About this Blog

This blog is created to testifies all the great things that God has done in our lives.

Sunday, January 27, 2008

Reflections

I don't usually write this kind of stuff.But I'll just be open and honest.

I've wondered so many times if God actually exists.
Don't get me wrong,I believe in God!But I've never actually thought about this and now I have and everything is...different.Suddenly I felt so insecure.
Yeah,sure there's been signs and wonders and Pastor has given us so many words from God but I just needed something more to convince me.
And guess what?I got it!

One day I was feeling slight depression...
It's one of those days when not even books can help you.
And I didn't feel like going to my sis or my mum because the situation was private.
So I took out my journal and talked to God.
I was thinking as I wrote that the reason why it is so easy to talk to God because you know that He's not listening to you just to load it out to others in the form of gossip,or look at you disdainfully thinking that He made a mistake in creating you and that you're a weirdo.

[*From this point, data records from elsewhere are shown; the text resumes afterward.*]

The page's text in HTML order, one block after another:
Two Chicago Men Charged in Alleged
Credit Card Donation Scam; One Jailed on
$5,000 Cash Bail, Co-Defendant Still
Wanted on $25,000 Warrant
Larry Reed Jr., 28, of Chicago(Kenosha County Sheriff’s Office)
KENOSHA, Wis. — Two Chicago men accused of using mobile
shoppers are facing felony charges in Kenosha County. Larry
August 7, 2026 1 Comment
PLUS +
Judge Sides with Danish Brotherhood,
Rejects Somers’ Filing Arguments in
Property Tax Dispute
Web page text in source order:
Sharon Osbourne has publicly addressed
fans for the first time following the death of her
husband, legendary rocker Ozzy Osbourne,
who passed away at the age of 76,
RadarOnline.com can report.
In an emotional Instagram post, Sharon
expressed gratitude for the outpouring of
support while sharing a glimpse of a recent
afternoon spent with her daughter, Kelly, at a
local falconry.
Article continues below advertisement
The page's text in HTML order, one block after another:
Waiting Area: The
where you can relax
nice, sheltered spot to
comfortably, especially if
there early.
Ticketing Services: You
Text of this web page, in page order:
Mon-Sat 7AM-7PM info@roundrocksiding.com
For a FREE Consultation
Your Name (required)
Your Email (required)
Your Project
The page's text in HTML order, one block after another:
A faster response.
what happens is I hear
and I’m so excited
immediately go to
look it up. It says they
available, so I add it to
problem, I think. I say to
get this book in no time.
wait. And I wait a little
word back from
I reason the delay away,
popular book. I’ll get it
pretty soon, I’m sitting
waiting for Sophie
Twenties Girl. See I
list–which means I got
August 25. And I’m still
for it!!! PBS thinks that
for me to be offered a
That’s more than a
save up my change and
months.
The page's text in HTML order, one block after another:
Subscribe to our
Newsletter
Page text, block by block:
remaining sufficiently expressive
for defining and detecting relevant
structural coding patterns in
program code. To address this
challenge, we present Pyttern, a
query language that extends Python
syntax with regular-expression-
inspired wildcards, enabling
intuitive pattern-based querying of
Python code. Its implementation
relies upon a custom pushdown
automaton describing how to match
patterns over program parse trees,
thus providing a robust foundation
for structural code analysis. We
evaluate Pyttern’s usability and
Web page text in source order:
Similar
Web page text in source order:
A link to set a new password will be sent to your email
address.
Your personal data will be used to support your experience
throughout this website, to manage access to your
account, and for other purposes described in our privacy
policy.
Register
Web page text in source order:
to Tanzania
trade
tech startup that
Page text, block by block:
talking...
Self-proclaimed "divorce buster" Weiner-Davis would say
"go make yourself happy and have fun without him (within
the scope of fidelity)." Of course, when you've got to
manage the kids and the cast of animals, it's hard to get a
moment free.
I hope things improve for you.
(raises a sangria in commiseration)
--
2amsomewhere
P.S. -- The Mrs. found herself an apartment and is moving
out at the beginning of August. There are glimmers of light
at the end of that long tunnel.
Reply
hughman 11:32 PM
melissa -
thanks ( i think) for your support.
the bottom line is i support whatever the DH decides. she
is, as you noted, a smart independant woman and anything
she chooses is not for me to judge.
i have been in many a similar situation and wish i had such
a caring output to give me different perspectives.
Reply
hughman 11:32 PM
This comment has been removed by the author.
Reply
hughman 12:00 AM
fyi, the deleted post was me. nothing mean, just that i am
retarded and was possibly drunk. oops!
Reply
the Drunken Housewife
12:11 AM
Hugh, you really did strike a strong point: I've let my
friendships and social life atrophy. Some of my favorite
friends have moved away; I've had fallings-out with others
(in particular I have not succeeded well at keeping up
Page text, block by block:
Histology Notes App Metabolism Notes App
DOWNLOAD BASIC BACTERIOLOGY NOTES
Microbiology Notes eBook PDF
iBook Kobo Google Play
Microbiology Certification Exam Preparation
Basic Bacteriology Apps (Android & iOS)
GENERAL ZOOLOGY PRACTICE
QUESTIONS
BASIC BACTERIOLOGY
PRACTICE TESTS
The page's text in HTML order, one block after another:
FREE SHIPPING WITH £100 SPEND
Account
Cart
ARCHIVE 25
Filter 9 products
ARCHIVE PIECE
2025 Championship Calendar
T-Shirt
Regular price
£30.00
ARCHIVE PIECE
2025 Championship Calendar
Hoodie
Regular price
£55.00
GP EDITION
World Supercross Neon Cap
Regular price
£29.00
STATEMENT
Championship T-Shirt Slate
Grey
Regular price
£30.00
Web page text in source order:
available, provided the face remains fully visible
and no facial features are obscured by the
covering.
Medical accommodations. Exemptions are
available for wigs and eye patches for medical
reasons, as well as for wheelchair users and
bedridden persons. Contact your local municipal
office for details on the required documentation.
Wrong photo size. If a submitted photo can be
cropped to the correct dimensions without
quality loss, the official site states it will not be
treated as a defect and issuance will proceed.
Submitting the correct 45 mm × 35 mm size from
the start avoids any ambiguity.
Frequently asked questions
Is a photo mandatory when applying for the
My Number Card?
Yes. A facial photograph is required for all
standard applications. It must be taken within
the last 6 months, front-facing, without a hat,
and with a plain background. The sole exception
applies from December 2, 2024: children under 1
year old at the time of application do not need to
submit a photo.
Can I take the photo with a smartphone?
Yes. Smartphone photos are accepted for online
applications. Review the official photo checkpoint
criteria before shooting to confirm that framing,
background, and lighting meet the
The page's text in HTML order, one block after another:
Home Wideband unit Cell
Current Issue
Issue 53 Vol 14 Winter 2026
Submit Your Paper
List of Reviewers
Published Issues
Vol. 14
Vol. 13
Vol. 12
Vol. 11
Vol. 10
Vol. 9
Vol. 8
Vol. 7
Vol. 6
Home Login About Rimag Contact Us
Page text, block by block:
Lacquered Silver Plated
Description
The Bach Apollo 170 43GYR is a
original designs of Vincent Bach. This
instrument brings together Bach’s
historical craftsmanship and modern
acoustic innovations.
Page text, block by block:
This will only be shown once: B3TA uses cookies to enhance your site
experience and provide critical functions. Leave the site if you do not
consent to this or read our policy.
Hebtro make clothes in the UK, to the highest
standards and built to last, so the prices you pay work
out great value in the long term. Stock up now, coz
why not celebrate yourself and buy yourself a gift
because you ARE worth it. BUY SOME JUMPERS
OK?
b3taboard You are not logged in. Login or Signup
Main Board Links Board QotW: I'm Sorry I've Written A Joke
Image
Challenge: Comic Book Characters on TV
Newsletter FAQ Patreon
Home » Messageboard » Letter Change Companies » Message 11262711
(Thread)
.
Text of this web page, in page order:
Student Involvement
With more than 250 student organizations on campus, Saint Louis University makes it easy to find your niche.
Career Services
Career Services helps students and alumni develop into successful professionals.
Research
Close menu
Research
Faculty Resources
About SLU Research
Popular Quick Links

In short,He just understands.
That's how perfect God actually is!

And everytime I load of my problems to God,I feel this unavoidable feeling of love.
Enveloping over me like a hug.Then suddenly I have the strength to move on and that life is worth living.And when I relate this to my mum I just cry.

I didn't have enough faith to believe that God existed and actually had the stupidity to think that I was wasting my time on Him and He still loves me?

Now God is like my best friend.
He's just been so good to me.
He never even gave up on me even though I must have hurt Him alot.

Thank You God.
I love You.

1 comment:

Mei Yii said...

:)

I guess that makes Him all the more worth loving yea. :):):)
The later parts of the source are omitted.